** Opening MATERIALS PROVIDED block **

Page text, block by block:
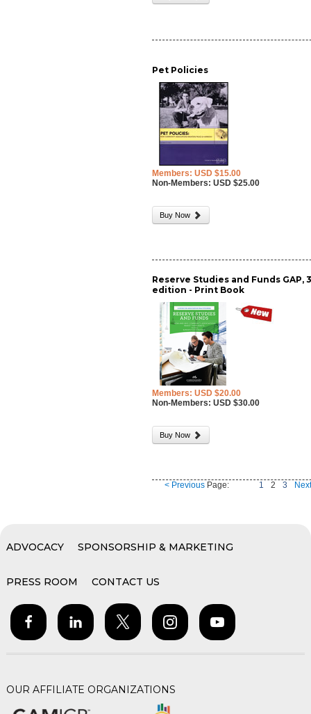
Pet Policies
Members: USD $15.00
Non-Members: USD $25.00
Buy Now
Reserve Studies and Funds GAP,
edition - Print Book
Members: USD $20.00
Non-Members: USD $30.00
Buy Now
< Previous Page: 1 2 3
ADVOCACY SPONSORSHIP & MARKETING
PRESS ROOM CONTACT US
OUR AFFILIATE ORGANIZATIONS
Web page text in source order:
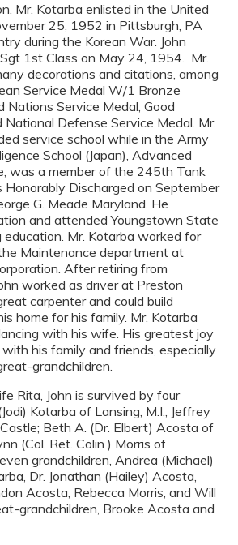
Mr. Kotarba enlisted in the United
25, 1952 in Pittsburgh, PA
during the Korean War. John
1st Class on May 24, 1954. Mr.
decorations and citations, among
Service Medal W/1 Bronze
Nations Service Medal, Good
National Defense Service Medal. Mr.
service school while in the Army
School (Japan), Advanced
was a member of the 245th Tank
Honorably Discharged on September
G. Meade Maryland. He
and attended Youngstown State
Mr. Kotarba worked for
Maintenance department at
After retiring from
worked as driver at Preston
carpenter and could build
home for his family. Mr. Kotarba
with his wife. His greatest joy
his family and friends, especially
grandchildren.
Rita, John is survived by four
Kotarba of Lansing, M.I., Jeffrey
Beth A. (Dr. Elbert) Acosta of
(Col. Ret. Colin ) Morris of
grandchildren, Andrea (Michael)
Dr. Jonathan (Hailey) Acosta,
Acosta, Rebecca Morris, and Will
grandchildren, Brooke Acosta and
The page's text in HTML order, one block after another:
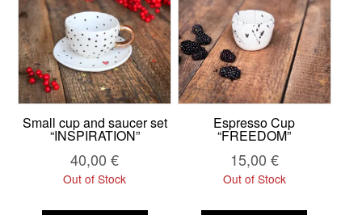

** Closing MATERIALS PROVIDED block **

EXERCISE REQUIREMENTS: Exactly as written, restate the lines from the one that contains "Reserve Studies and" through the final line of the data, both ends included, but leave out the pictures.

EXERCISE OUTPUT:
Reserve Studies and Funds GAP,
edition - Print Book
Members: USD $20.00
Non-Members: USD $30.00
Buy Now
< Previous Page: 1 2 3
ADVOCACY SPONSORSHIP & MARKETING
PRESS ROOM CONTACT US
OUR AFFILIATE ORGANIZATIONS
Web page text in source order:
Mr. Kotarba enlisted in the United
25, 1952 in Pittsburgh, PA
during the Korean War. John
1st Class on May 24, 1954. Mr.
decorations and citations, among
Service Medal W/1 Bronze
Nations Service Medal, Good
National Defense Service Medal. Mr.
service school while in the Army
School (Japan), Advanced
was a member of the 245th Tank
Honorably Discharged on September
G. Meade Maryland. He
and attended Youngstown State
Mr. Kotarba worked for
Maintenance department at
After retiring from
worked as driver at Preston
carpenter and could build
home for his family. Mr. Kotarba
with his wife. His greatest joy
his family and friends, especially
grandchildren.
Rita, John is survived by four
Kotarba of Lansing, M.I., Jeffrey
Beth A. (Dr. Elbert) Acosta of
(Col. Ret. Colin ) Morris of
grandchildren, Andrea (Michael)
Dr. Jonathan (Hailey) Acosta,
Acosta, Rebecca Morris, and Will
grandchildren, Brooke Acosta and
The page's text in HTML order, one block after another:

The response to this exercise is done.